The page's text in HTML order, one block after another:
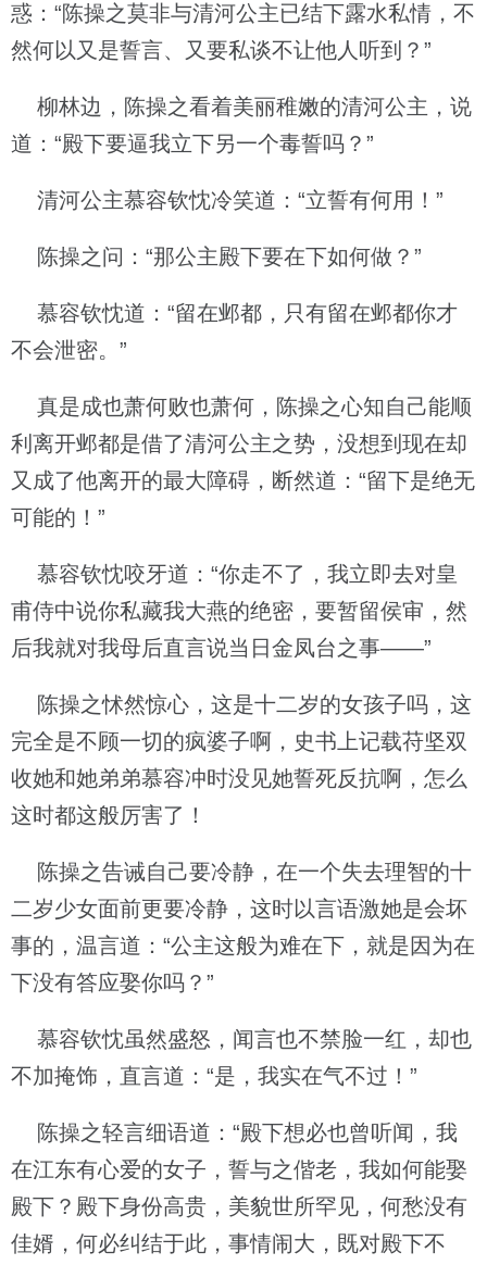
惑：“陈操之莫非与清河公主已结下露水私情，不
然何以又是誓言、又要私谈不让他人听到？”
柳林边，陈操之看着美丽稚嫩的清河公主，说
道：“殿下要逼我立下另一个毒誓吗？”
清河公主慕容钦忱冷笑道：“立誓有何用！”
陈操之问：“那公主殿下要在下如何做？”
慕容钦忱道：“留在邺都，只有留在邺都你才
不会泄密。”
真是成也萧何败也萧何，陈操之心知自己能顺
利离开邺都是借了清河公主之势，没想到现在却
又成了他离开的最大障碍，断然道：“留下是绝无
可能的！”
慕容钦忱咬牙道：“你走不了，我立即去对皇
甫侍中说你私藏我大燕的绝密，要暂留侯审，然
后我就对我母后直言说当日金凤台之事——”
陈操之怵然惊心，这是十二岁的女孩子吗，这
完全是不顾一切的疯婆子啊，史书上记载苻坚双
收她和她弟弟慕容冲时没见她誓死反抗啊，怎么
这时都这般厉害了！
陈操之告诫自己要冷静，在一个失去理智的十
二岁少女面前更要冷静，这时以言语激她是会坏
事的，温言道：“公主这般为难在下，就是因为在
下没有答应娶你吗？”
慕容钦忱虽然盛怒，闻言也不禁脸一红，却也
不加掩饰，直言道：“是，我实在气不过！”
陈操之轻言细语道：“殿下想必也曾听闻，我
在江东有心爱的女子，誓与之偕老，我如何能娶
殿下？殿下身份高贵，美貌世所罕见，何愁没有
佳婿，何必纠结于此，事情闹大，既对殿下不

Problem description: Having found the line with "慕容钦忱虽然盛怒，闻言也不禁脸一红，却也" in the listing above, transcribe it and every line after it to the end, exactly, with no additions.

Solution to this exercise:
慕容钦忱虽然盛怒，闻言也不禁脸一红，却也
不加掩饰，直言道：“是，我实在气不过！”
陈操之轻言细语道：“殿下想必也曾听闻，我
在江东有心爱的女子，誓与之偕老，我如何能娶
殿下？殿下身份高贵，美貌世所罕见，何愁没有
佳婿，何必纠结于此，事情闹大，既对殿下不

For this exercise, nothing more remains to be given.